» Data shown

[Start of Attachment]

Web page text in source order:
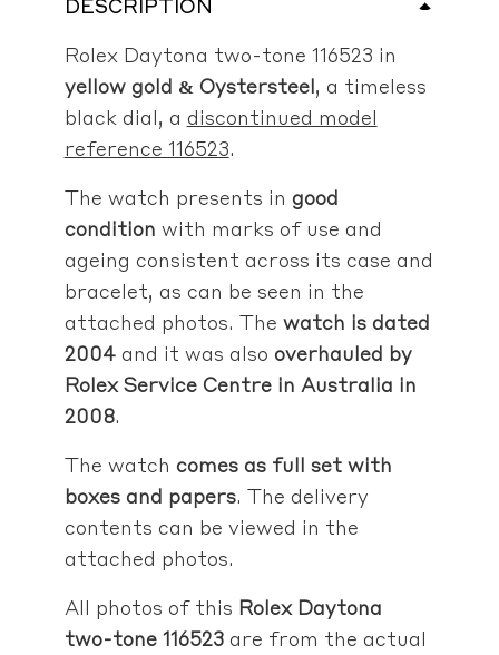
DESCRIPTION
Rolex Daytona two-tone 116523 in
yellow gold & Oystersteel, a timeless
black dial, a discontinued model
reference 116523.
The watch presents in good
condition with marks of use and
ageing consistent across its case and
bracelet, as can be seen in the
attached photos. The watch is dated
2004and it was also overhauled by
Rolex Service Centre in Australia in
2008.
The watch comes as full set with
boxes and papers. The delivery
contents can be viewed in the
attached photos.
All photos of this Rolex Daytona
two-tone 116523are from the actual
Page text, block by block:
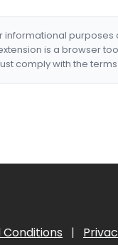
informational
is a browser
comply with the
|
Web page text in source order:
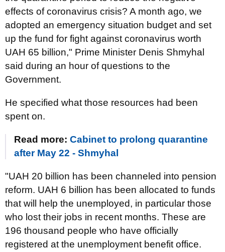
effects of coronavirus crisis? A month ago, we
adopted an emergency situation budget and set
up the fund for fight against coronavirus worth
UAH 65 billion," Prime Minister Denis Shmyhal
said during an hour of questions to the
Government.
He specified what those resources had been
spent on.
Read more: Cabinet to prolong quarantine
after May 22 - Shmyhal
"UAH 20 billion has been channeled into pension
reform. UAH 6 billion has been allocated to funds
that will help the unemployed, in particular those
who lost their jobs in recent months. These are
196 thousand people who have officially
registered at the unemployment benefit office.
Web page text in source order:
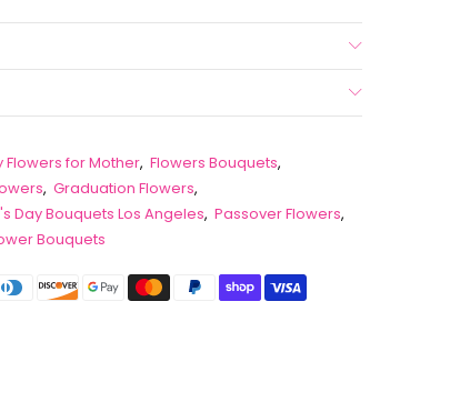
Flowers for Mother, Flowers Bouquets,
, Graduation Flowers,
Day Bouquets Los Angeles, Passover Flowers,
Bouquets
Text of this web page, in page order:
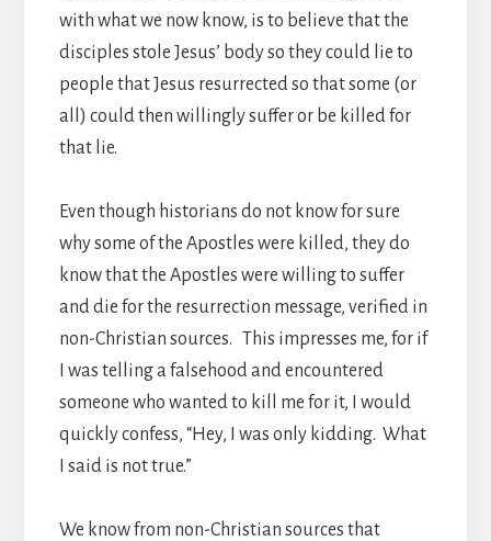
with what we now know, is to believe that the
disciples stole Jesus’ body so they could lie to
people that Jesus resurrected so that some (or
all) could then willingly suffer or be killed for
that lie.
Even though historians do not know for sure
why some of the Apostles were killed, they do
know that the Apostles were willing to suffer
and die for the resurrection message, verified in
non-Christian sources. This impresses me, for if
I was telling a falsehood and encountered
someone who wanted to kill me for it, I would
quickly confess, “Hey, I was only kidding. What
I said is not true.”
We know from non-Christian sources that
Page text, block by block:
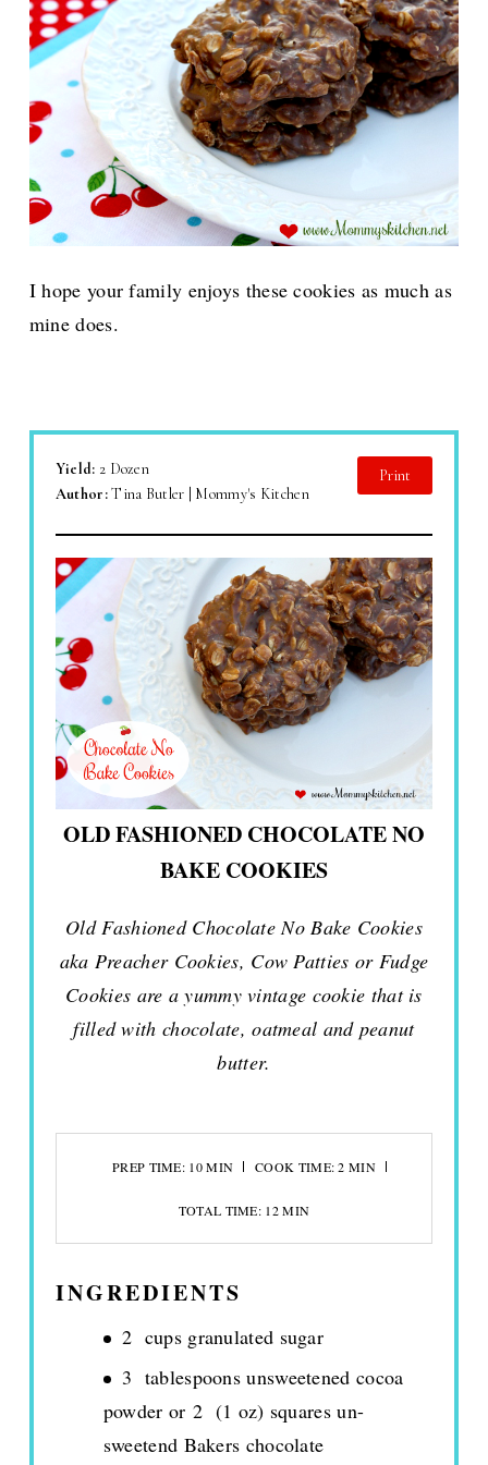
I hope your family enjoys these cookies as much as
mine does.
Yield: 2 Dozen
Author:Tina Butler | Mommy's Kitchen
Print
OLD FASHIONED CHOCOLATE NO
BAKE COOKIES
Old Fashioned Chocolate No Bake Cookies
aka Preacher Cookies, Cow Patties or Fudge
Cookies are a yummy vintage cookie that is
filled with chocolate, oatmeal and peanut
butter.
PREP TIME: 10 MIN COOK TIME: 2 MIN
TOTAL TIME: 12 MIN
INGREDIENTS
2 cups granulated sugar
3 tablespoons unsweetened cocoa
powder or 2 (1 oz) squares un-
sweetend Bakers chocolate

[End of Attachment]

» Aim of the task
Write out exactly the lines that run from the one containing "Yield: 2 Dozen" to the end of the records, both end lines included.

» Answer area
Yield: 2 Dozen
Author:Tina Butler | Mommy's Kitchen
Print
OLD FASHIONED CHOCOLATE NO
BAKE COOKIES
Old Fashioned Chocolate No Bake Cookies
aka Preacher Cookies, Cow Patties or Fudge
Cookies are a yummy vintage cookie that is
filled with chocolate, oatmeal and peanut
butter.
PREP TIME: 10 MIN COOK TIME: 2 MIN
TOTAL TIME: 12 MIN
INGREDIENTS
2 cups granulated sugar
3 tablespoons unsweetened cocoa
powder or 2 (1 oz) squares un-
sweetend Bakers chocolate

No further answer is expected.